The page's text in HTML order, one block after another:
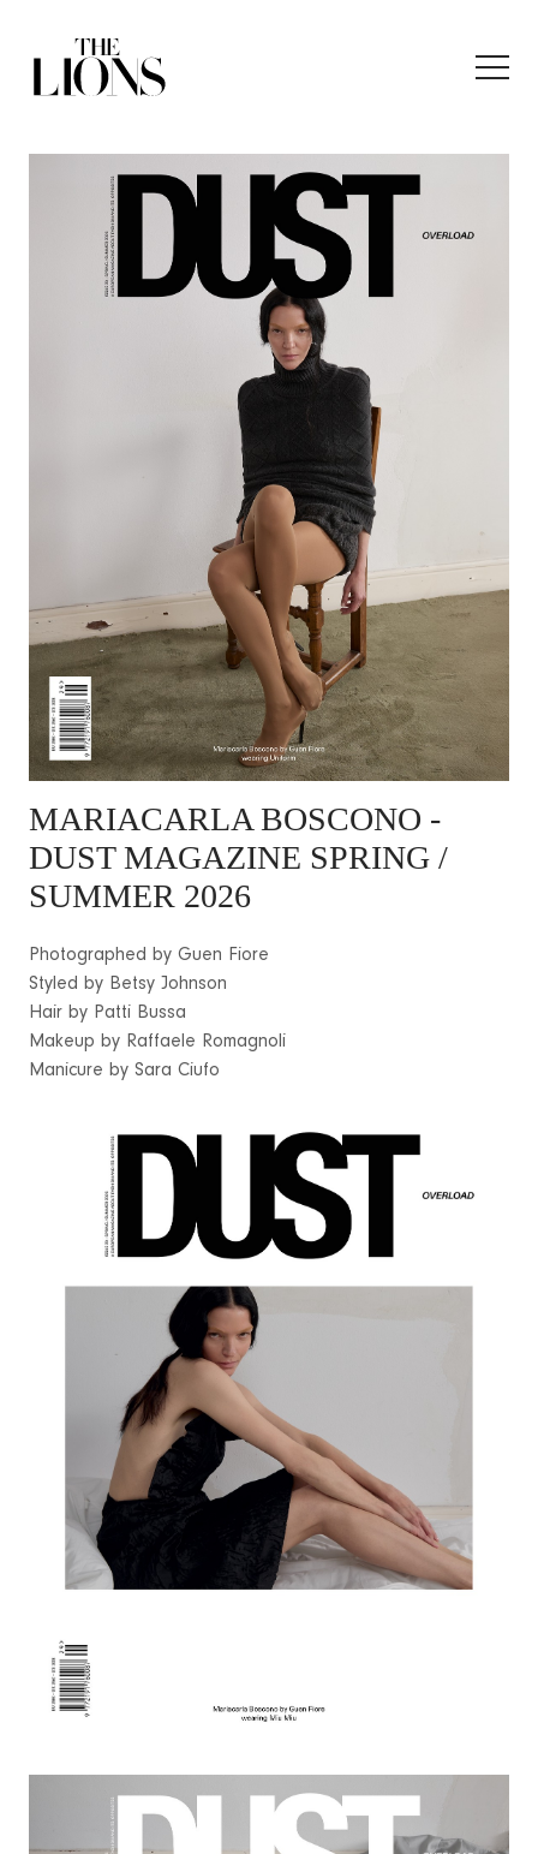
MARIACARLA BOSCONO -
DUST MAGAZINE SPRING /
SUMMER 2026
Photographed by Guen Fiore
Styled by Betsy Johnson
Hair by Patti Bussa
Makeup by Raffaele Romagnoli
Manicure by Sara Ciufo

What needs to be done ▸ Every record above must be given again exactly; drop the pictures.

Response ▸
The page's text in HTML order, one block after another:
MARIACARLA BOSCONO -
DUST MAGAZINE SPRING /
SUMMER 2026
Photographed by Guen Fiore
Styled by Betsy Johnson
Hair by Patti Bussa
Makeup by Raffaele Romagnoli
Manicure by Sara Ciufo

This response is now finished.